Legislators and the Governor also reached an agreement to conform with the federal government forgive Paycheck Protection Program (PPP) loans from state income taxes. This is important to many farmers, including sole proprietors, who received these loans during the past year. The Department of Revenue (DOR) is currently working on a solution to ensure that people don’t have to refile their taxes due to this agreed-upon change.
Energy highlight: ECO Act passes floor votes
A significant overhaul of the state’s energy conservation programs, championed by Sen. Jason Rarick (R-Pine City), Sen. Nick Frentz (DFL-North Mankato) and Rep. Zack Stephenson (R-Coon Rapids) was approved by both the House and the Senate and will get the Governor’s signature. This bill, the Energy Conservation and Optimization (ECO) Act, was supported by MFU because it stands to lower energy costs, create jobs in rural areas, and contribute to combatting climate change. It builds on the popular Conservation Improvement Program (CIP), which members have used to finance energy efficiency projects on their farms.
“The Conservation Improvement Program has been saving Minnesotans money on their utility bills for nearly 40 years and we’re pleased its legacy will continue,” said Michael Noble, executive director of Fresh Energy. “This bill is a powerful model for how stakeholders and legislators can collaborate on policy that will benefit all Minnesotans and help the state meet decarbonization goals in an equitable way.”
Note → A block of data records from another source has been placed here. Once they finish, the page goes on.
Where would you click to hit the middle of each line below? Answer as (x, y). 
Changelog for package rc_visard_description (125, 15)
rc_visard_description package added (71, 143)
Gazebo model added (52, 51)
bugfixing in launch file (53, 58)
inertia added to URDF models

The language in the ECO Act is the result of significant stakeholder input from electric co-ops, municipal utilities, investor-owned utilities, the state’s largest natural gas utility, clean energy advocates including Center for Energy and Environment (CEE) and Fresh Energy, consumer advocates including the Energy CENTS Coalition and Citizens Utility Board (CUB), and others. The ECO Act is a critical component of Governor Tim Walz’s plan to eliminate greenhouse gas emissions from electricity in Minnesota by 2040.
Read more from Fresh Energy here.
National Farmers Union and Group of Cattle Producer Organizations Hold Historic Talks to Address Problems in Marketplace
National Farmers Union (NFU) recently joined five other organizations that represent cattle producers to agree to work jointly on issues in the cattle marketplace.
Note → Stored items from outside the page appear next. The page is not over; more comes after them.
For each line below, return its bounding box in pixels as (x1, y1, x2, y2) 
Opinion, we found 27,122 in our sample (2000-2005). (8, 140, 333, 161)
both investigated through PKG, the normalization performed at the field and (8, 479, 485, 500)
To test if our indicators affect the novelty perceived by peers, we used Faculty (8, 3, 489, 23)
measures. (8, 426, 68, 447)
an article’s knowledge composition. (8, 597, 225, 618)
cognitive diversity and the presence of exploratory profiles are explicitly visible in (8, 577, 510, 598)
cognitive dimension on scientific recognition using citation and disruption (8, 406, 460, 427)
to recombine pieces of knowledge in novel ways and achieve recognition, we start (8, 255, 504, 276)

On Monday, May 10, member-leaders of American Farm Bureau Federation, National Cattlemen’s Beef Association, National Farmers Union, R-CALF USA, and the United States Cattlemen’s Association met in Phoenix, Ariz.
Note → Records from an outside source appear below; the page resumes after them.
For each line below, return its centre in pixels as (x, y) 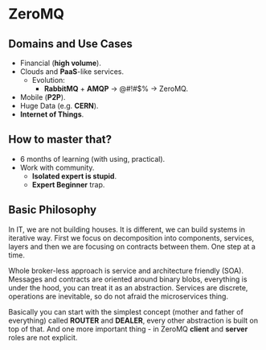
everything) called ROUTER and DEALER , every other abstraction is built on (133, 320)
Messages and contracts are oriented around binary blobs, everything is (128, 279)
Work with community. (57, 167)
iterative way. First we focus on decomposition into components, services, (131, 237)
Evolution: (49, 80)
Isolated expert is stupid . (74, 176)
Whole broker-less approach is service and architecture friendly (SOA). (126, 270)
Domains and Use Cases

These groups convened at the request of Livestock Marketing Association to discuss challenges involved in the marketing of finished cattle with the ultimate goal of bringing about a more financially sustainable situation for cattle feeders and cow-calf producers.
“Unfair markets and a lack of competition in the beef industry has been extremely harmful to producers and consumers alike, especially during the last year,” said NFU President Rob Larew, who was among the participants in the meeting. “Many sectors within agriculture, including beef, are dominated by just a handful of multinational corporations. The time for action is long overdue, and NFU is glad to be a part of this effort to bring strong, swift, and meaningful reform.”
The group talked openly and candidly about a wide range of important issues facing our industry today, including but not limited to:
- Packer concentration,
- Price transparency and discovery,
- Packer oversight,
- Packers and Stockyards Act enforcement,
- Level of captive supply, and
- Packer capacity.
The group also agreed to each consider these action items:
- Expedite the renewal of USDA’s Livestock Mandatory Reporting (LMR), including formula base prices subject to the same reporting requirements as negotiated cash and the creation of a contract library.
- Demand the Department of Justice (DOJ) issue a public investigation status report and as warranted, conduct joint DOJ and USDA oversight of packer activity moving forward.
- Encourage investment in, and development of, new independent, local, and regional packers.
This unprecedented meeting brought together diverse producer organizations to identify issues and discuss potential solutions. These issues and action item lists are not comprehensive, due to time constraints of this meeting. Attending organization representatives were pleased to have reached consensus on many issues and are committed to the ultimate goal of achieving a fair and transparent finished cattle marketing system.